What is needed is an exact repeat of the entries, with no pictures in it.

——————————

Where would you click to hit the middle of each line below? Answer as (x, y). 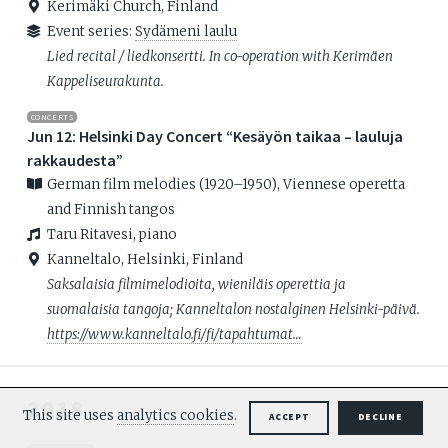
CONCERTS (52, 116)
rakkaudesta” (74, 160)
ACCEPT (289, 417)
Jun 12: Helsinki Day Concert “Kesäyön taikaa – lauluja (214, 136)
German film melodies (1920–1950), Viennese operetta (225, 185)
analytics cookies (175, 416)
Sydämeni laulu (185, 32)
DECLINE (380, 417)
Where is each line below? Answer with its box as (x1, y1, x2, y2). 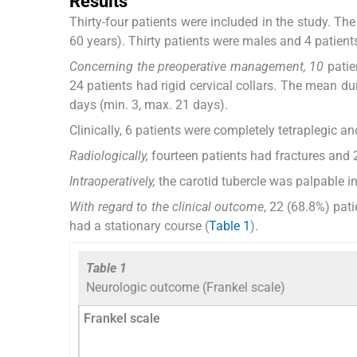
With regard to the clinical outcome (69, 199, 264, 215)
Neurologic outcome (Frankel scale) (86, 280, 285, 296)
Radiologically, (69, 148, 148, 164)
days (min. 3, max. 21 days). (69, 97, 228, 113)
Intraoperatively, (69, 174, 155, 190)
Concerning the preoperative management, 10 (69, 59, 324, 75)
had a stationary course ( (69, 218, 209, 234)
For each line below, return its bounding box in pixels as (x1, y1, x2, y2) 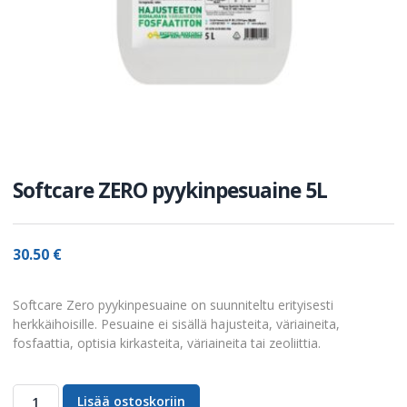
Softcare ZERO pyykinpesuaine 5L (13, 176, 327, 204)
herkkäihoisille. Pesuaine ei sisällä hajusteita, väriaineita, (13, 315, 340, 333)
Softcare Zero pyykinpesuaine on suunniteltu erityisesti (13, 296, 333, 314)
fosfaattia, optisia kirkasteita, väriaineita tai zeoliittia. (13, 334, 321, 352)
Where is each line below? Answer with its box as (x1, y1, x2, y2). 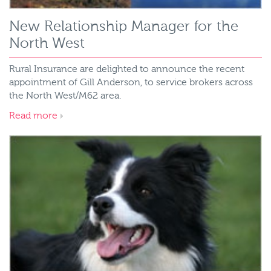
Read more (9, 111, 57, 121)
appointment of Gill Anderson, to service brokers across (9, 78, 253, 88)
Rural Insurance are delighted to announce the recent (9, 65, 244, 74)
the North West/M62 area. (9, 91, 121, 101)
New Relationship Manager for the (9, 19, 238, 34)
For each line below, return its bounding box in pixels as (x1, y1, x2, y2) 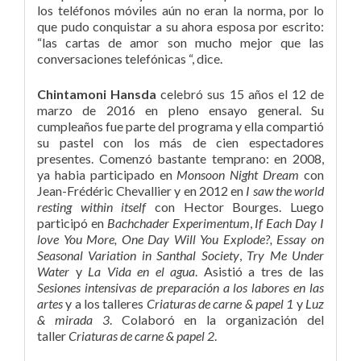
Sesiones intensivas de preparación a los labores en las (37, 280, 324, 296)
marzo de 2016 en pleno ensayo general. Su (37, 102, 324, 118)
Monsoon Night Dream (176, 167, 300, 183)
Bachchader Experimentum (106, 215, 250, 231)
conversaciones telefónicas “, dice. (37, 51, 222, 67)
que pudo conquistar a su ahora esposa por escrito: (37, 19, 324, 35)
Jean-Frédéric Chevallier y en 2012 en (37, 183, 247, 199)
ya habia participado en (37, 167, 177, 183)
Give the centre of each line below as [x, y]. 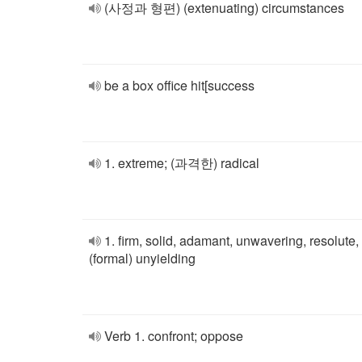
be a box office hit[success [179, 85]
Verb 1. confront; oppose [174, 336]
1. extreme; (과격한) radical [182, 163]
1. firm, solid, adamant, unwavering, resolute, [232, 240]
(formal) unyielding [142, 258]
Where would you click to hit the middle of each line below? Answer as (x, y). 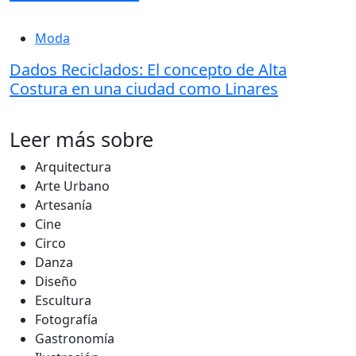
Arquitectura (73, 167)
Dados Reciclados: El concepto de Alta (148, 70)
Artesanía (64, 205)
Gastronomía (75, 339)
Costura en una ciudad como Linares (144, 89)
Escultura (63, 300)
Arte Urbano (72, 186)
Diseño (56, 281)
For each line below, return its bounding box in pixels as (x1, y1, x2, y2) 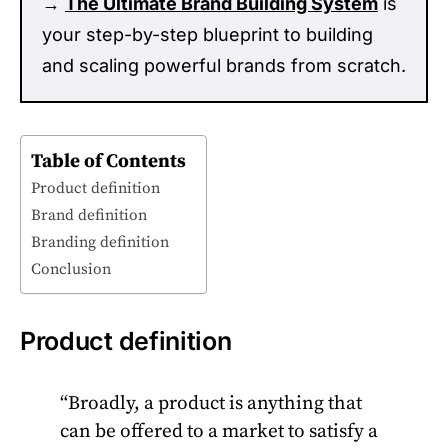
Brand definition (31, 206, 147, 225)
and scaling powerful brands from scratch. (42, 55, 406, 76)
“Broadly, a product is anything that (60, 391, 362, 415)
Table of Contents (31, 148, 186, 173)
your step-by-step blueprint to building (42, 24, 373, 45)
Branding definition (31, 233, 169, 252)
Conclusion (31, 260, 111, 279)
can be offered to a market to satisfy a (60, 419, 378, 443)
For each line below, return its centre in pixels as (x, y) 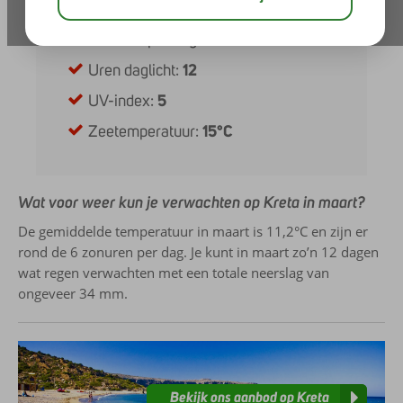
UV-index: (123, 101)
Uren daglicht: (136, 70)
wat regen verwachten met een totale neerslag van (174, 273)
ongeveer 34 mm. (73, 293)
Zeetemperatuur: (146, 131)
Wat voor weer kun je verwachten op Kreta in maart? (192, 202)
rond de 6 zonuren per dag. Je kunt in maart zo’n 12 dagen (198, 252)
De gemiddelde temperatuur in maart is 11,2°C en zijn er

——————————

● **Task output**
Where would you click to hit the middle of each line below? Answer as (x, y). 
CONCERTS (52, 116)
rakkaudesta” (74, 160)
ACCEPT (289, 417)
Jun 12: Helsinki Day Concert “Kesäyön taikaa – lauluja (214, 136)
German film melodies (1920–1950), Viennese operetta (225, 185)
analytics cookies (175, 416)
Sydämeni laulu (185, 32)
DECLINE (380, 417)
Where is each line below? Answer with its box as (x1, y1, x2, y2). 
With regard to the clinical outcome (69, 199, 264, 215)
Neurologic outcome (Frankel scale) (86, 280, 285, 296)
Radiologically, (69, 148, 148, 164)
days (min. 3, max. 21 days). (69, 97, 228, 113)
Intraoperatively, (69, 174, 155, 190)
Concerning the preoperative management, 10 (69, 59, 324, 75)
had a stationary course ( (69, 218, 209, 234)
For each line below, return its bounding box in pixels as (x1, y1, x2, y2) 
Softcare ZERO pyykinpesuaine 5L (13, 176, 327, 204)
herkkäihoisille. Pesuaine ei sisällä hajusteita, väriaineita, (13, 315, 340, 333)
Softcare Zero pyykinpesuaine on suunniteltu erityisesti (13, 296, 333, 314)
fosfaattia, optisia kirkasteita, väriaineita tai zeoliittia. (13, 334, 321, 352)
Where is each line below? Answer with its box as (x1, y1, x2, y2). 
Read more (9, 111, 57, 121)
appointment of Gill Anderson, to service brokers across (9, 78, 253, 88)
Rural Insurance are delighted to announce the recent (9, 65, 244, 74)
the North West/M62 area. (9, 91, 121, 101)
New Relationship Manager for the (9, 19, 238, 34)
For each line below, return its bounding box in pixels as (x1, y1, x2, y2) 
Sesiones intensivas de preparación a los labores en las (37, 280, 324, 296)
marzo de 2016 en pleno ensayo general. Su (37, 102, 324, 118)
Monsoon Night Dream (176, 167, 300, 183)
Bachchader Experimentum (106, 215, 250, 231)
conversaciones telefónicas “, dice. (37, 51, 222, 67)
que pudo conquistar a su ahora esposa por escrito: (37, 19, 324, 35)
Jean-Frédéric Chevallier y en 2012 en (37, 183, 247, 199)
ya habia participado en (37, 167, 177, 183)
Give the centre of each line below as [x, y]. 
be a box office hit[success [179, 85]
Verb 1. confront; oppose [174, 336]
1. extreme; (과격한) radical [182, 163]
1. firm, solid, adamant, unwavering, resolute, [232, 240]
(formal) unyielding [142, 258]
Where would you click to hit the middle of each line below? Answer as (x, y). 
Arquitectura (73, 167)
Dados Reciclados: El concepto de Alta (148, 70)
Artesanía (64, 205)
Gastronomía (75, 339)
Costura en una ciudad como Linares (144, 89)
Escultura (63, 300)
Arte Urbano (72, 186)
Diseño (56, 281)
For each line below, return its bounding box in pixels as (x1, y1, x2, y2) 
Brand definition (31, 206, 147, 225)
and scaling powerful brands from scratch. (42, 55, 406, 76)
“Broadly, a product is anything that (60, 391, 362, 415)
Table of Contents (31, 148, 186, 173)
your step-by-step blueprint to building (42, 24, 373, 45)
Branding definition (31, 233, 169, 252)
Conclusion (31, 260, 111, 279)
can be offered to a market to satisfy a (60, 419, 378, 443)
For each line below, return its centre in pixels as (x, y) 
UV-index: (123, 101)
Uren daglicht: (136, 70)
wat regen verwachten met een totale neerslag van (174, 273)
ongeveer 34 mm. (73, 293)
Zeetemperatuur: (146, 131)
Wat voor weer kun je verwachten op Kreta in maart? (192, 202)
rond de 6 zonuren per dag. Je kunt in maart zo’n 12 dagen (198, 252)
De gemiddelde temperatuur in maart is 11,2°C en zijn er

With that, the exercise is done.